On 12/03/2010 11:31 AM, Scott Stark wrote:
See inline.
On 12/2/10 7:28 PM, David M. Lloyd wrote:
>
> As far as I can see, there is no way to identify the implicit
> dependency, because you can't identify the dependency without inspecting
> the class, you can't inspect the class without it being loaded and you
> can't load the class without its dependencies being present already.
> Yeah we could pre-load and analyze the class using Javassist or
> something but that adds a lot of startup overhead just so the user
> doesn't have to add one manifest entry.
>
> If implicitly detecting EJB interdependencies based on annotations
> becomes a requirement, I see other downsides as well. For example this
> would mean that at a container level, there can only be one EJB with a
> given interface name (otherwise there'd be no way to "wire" reliably),
> which means that deploying multiple EJB JARs defining an EJB with the
> same class or interface name is impossible for no good reason. EJBs are
> normally identified by app name/module name/bean name - or in the case
> of top level EJB JARs, just module name/bean name - and by having
> detection based upon a global EJB name scope we defeat this.
>
> In any case I didn't see this requirement in the EJB spec though I might
> have just missed it; that thing is a frickin' tome.
>
The problem is becoming that ejbs can show up nearly anywhere, and I'm
not sure how well the ejb, servlet, and various javaee specs are
defining the rules for resolving a type based dependency injection. I
don't expect that we will have completely implicit resolution. Mostly I
just want to go through some of the non-trivial cross module issues we
will run into and through redployment into the mix so we understand what
requirements we have to place on deployment modules so that users and
support understand how to deal with the loss of the ear as the basis for
defining resolution boundaries.
Yeah agreed. From what I've seen, the rules are fairly well-defined
though I didn't look into servlet in detail yet.

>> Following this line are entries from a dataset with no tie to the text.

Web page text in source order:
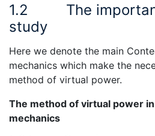
1.2 The
study
Here we denote the main
mechanics which make the
method of virtual power.
The method of virtual power
mechanics
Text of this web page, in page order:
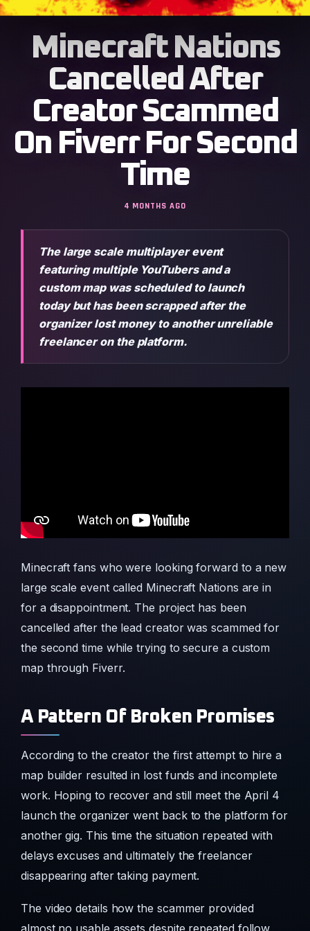
Minecraft Nations
Cancelled After
Creator Scammed
On Fiverr For Second
Time
4 MONTHS AGO
The large scale multiplayer event
featuring multiple YouTubers and a
custom map was scheduled to launch
today but has been scrapped after the
organizer lost money to another unreliable
freelancer on the platform.
Minecraft fans who were looking forward to a new
large scale event called Minecraft Nations are in
for a disappointment. The project has been
cancelled after the lead creator was scammed for
the second time while trying to secure a custom
map through Fiverr.
A Pattern Of Broken Promises
According to the creator the first attempt to hire a
map builder resulted in lost funds and incomplete
work. Hoping to recover and still meet the April 4
launch the organizer went back to the platform for
another gig. This time the situation repeated with
delays excuses and ultimately the freelancer
disappearing after taking payment.
The video details how the scammer provided
almost no usable assets despite repeated follow
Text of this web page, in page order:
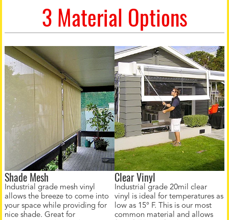
3 Material Options
Shade Mesh
Industrial grade mesh vinyl
allows the breeze to come into
your space while providing for
nice shade. Great for
Clear Vinyl
Industrial grade 20mil clear
vinyl is ideal for temperatures as
low as 15° F. This is our most
common material and allows
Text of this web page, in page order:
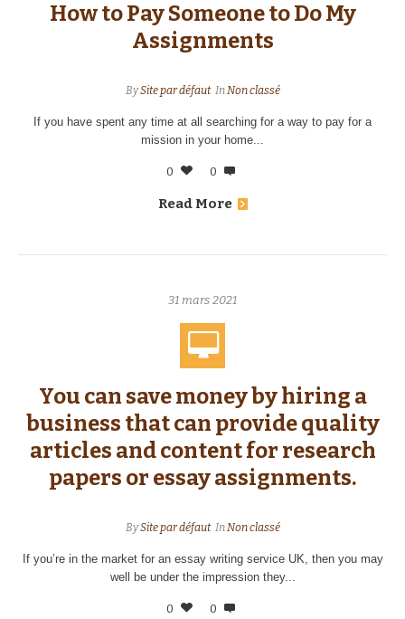
How to Pay Someone to Do My
Assignments
BySite par défaut InNon classé
If you have spent any time at all searching for a way to pay for a
mission in your home...
0 0
Read More
31 mars 2021
You can save money by hiring a
business that can provide quality
articles and content for research
papers or essay assignments.
BySite par défaut InNon classé
If you’re in the market for an essay writing service UK, then you may
well be under the impression they...
0 0
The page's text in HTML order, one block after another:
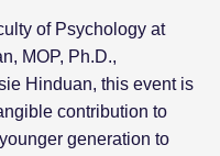
of Psychology at
MOP, Ph.D.,
Hinduan, this event is
contribution to
generation to
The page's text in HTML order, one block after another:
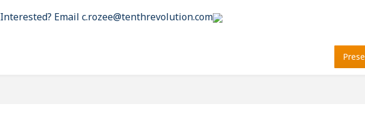
Interested? Email c.rozee@tenthrevolution.com
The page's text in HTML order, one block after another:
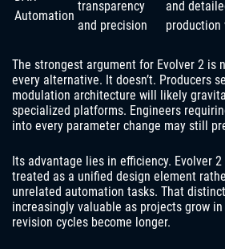
Automation
transparency
and precision
and
production
The strongest argument for Evolver 2 is
every alternative. It doesn’t. Producers
modulation architecture will likely
specialized platforms. Engineers
into every parameter change may still
Its advantage lies in efficiency. Evolver
treated as a unified design element
unrelated automation tasks. That
increasingly valuable as projects grow
revision cycles become longer.
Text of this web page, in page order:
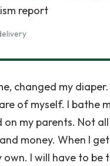
report
changed my
of myself. I bathe
my parents. Not
money. When I
I will have to

I would think we would have to have a logical ear module, when there
is
no explicit ear, that groups deployment modules into a resolution
context in order for there to be well defined rules.

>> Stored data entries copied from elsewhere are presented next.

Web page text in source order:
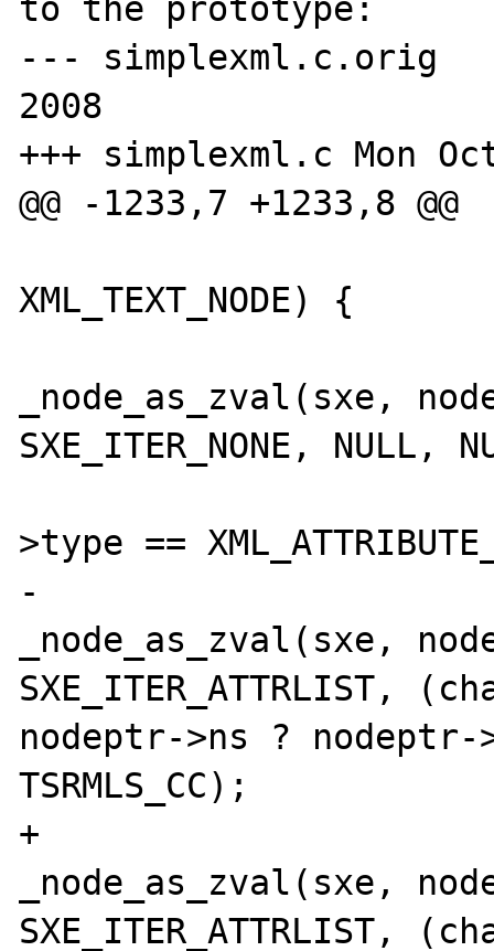
to the prototype:
--- simplexml.c.orig	Thu Sep 11 16:23:34
2008
+++ simplexml.c	Mon Oct 20 18:21:27 2008
@@ -1233,7 +1233,8 @@
XML_TEXT_NODE) {
_node_as_zval(sxe,
SXE_ITER_NONE, NULL,
>type ==
-
_node_as_zval(sxe,
SXE_ITER_ATTRLIST,
nodeptr->ns ?
TSRMLS_CC);
+
_node_as_zval(sxe,
SXE_ITER_ATTRLIST,
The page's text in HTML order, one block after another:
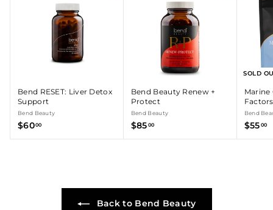
Bend RESET: Liver Detox
Support
Bend Beauty
$6000$
6
Bend Beauty Renew +
Protect
Bend Beauty
$85 00$
8
SOLD
Marine
Factors
Bend
$55 00$
5
Back to Bend Beauty
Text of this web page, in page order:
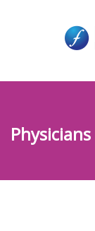
Physicians
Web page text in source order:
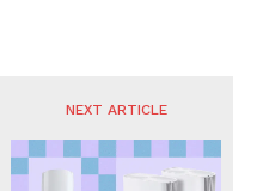
NEXT ARTICLE
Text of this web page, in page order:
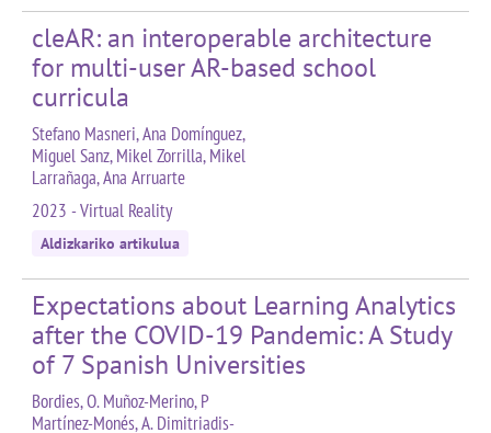
cleAR: an interoperable architecture
for multi-user AR-based school
curricula
Stefano Masneri, Ana Domínguez,
Miguel Sanz, Mikel Zorrilla, Mikel
Larrañaga, Ana Arruarte
2023 - Virtual Reality
Aldizkariko artikulua
Expectations about Learning Analytics
after the COVID-19 Pandemic: A Study
of 7 Spanish Universities
Bordies, O. Muñoz-Merino, P
Martínez-Monés, A. Dimitriadis-
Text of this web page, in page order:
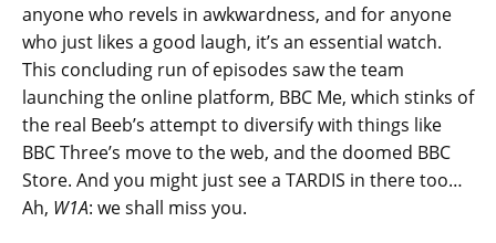
anyone who revels in awkwardness, and for anyone
who just likes a good laugh, it’s an essential watch.
This concluding run of episodes saw the team
launching the online platform, BBC Me, which stinks of
the real Beeb’s attempt to diversify with things like
BBC Three’s move to the web, and the doomed BBC
Store. And you might just see a TARDIS in there too…
Ah, W1A: we shall miss you.
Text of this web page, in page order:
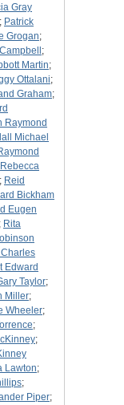
Gray
; Patrick
Grogan;
;
Martin;
Ottalani;
Graham;
Raymond
Michael
Rebecca
; Reid
Bickham
Eugen
; Rita
Edward
Taylor;
Miller;
Wheeler;
;
;
Lawton;
;
Piper;
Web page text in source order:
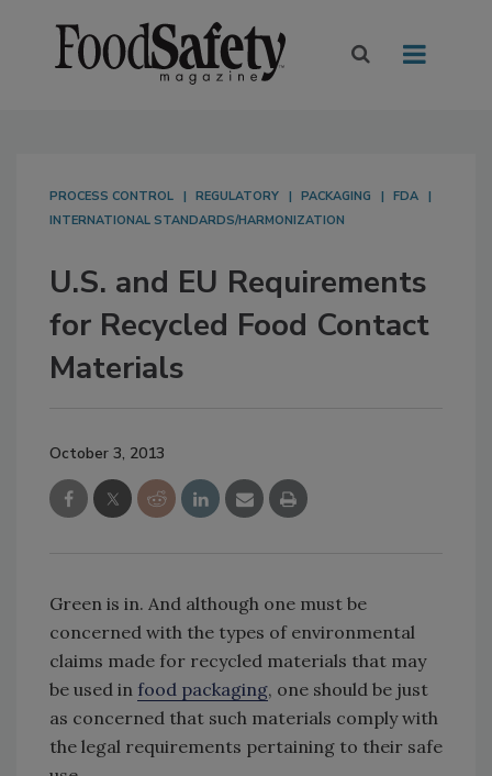
PROCESS CONTROL REGULATORY PACKAGING
FDA
INTERNATIONAL STANDARDS/HARMONIZATION
U.S. and EU Requirements
for Recycled Food Contact
Materials
October 3, 2013
Green is in. And although one must be
concerned with the types of environmental
claims made for recycled materials that may
be used in food packaging, one should be just
as concerned that such materials comply with
the legal requirements pertaining to their safe

Yeah maybe, though EAR specifies some extra stuff that we won't have,
i.e. a big flat classloader. I don't know if we want all top level
deployments to always share a resolution context though. I think that
not everyone will want this, and it's much easier to define this in "opt
in" terms than in "opt out" terms. I.e. it's not too big a deal to
just
have them add a "Dependency:" (or "Class-Path:", if they're
feeling
old-fashioned) manifest entry listing other JARs they want to interact
with, and each JAR's (type-based) resolution scope is then driven by its
modular and class-path dependencies (which fits nicely with how it is
defined by the JavaEE platform spec).
> In the case of an old-style Class-Path dependency, ejb1.jar and
ejb2.jar
> each have a dependency from their "modularize" phase to the other's
> "structure" phase to import the other's VFS structure into their
module.
> This has the effect of copying the class bytes only; each deployment
> has their own Class instance for the imported classes.
That call by value semantics are required across the modules in this
case is something that has to propagate to the service containers in
order for serialization interceptors to be created for local ejbs for
example.
Yeah definitely. We started working this out in Antwerp but ran out of
time. I'm working up an AS7-JavaEE integration requirements doc where
hopefully this will be spelled out but it's going to need a lot of work
before I'm comfortable that we've hit all the angles.

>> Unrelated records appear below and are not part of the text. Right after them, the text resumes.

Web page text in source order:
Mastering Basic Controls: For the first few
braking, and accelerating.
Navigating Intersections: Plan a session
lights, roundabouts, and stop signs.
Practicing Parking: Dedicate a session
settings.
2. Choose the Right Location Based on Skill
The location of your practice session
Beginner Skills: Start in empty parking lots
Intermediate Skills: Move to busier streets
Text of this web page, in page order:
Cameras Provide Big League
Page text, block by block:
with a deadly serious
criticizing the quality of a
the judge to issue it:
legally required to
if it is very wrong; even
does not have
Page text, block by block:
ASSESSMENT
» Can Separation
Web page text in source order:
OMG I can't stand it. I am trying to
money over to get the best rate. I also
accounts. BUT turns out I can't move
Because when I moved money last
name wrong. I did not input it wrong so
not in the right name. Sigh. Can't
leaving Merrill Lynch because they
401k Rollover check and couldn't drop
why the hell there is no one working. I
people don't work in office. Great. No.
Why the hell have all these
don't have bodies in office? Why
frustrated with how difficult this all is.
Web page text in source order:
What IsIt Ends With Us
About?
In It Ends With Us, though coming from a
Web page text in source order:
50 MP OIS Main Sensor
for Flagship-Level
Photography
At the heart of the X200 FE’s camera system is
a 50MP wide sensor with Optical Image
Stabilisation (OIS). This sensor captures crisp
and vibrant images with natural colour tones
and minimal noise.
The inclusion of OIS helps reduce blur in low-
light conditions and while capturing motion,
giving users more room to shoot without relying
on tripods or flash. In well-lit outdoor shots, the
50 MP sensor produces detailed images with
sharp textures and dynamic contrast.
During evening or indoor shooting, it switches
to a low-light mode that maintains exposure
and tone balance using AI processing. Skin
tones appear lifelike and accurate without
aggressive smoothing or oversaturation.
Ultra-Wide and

> In the case of a new-style module dependency, the same thing
occurs but
> the dependency would have to be from the "post-module" to the
> "modularize" phase. This is what I discuss a little in the Missing
> Stuff #3 heading. In this case, the module is first defined in
> "modularize", and in "post-module" the additional module
dependencies
> are added and the module is relinked to include the new stuff.
>
> It seems to me that annotation reading and processing, which requires a
> full classloading environment, would have to occur in this phase after
> the additional dependencies are added, otherwise you'd get CNFE/NCDFE if
> an annotation were on a class which used the dependency.
>
> Then, annotation data is combined with descriptor data, and the services
> are installed.
So how would the relinking be expressed in terms of the DUP chain phase
processing? It seems we really have more of a DUP state machine where we
have to transition between "post-module" and "modularize" as we
relink.
If we do need a relinking phase (and maybe we won't, depending on how
Jason's Jandex work goes), it'd only be a two phase thing, which is to
say, you only get one chance to relink. I know of no good way to make
it cyclic without introducing possible problems like deadlocks and
dependency errors, and honestly the simpler we can keep this, the better
off everyone will be.
In the very worst case if two phases aren't enough we could make it
three or four, basically a fixed number. But I have a feeling that the
result would be more painful than useful.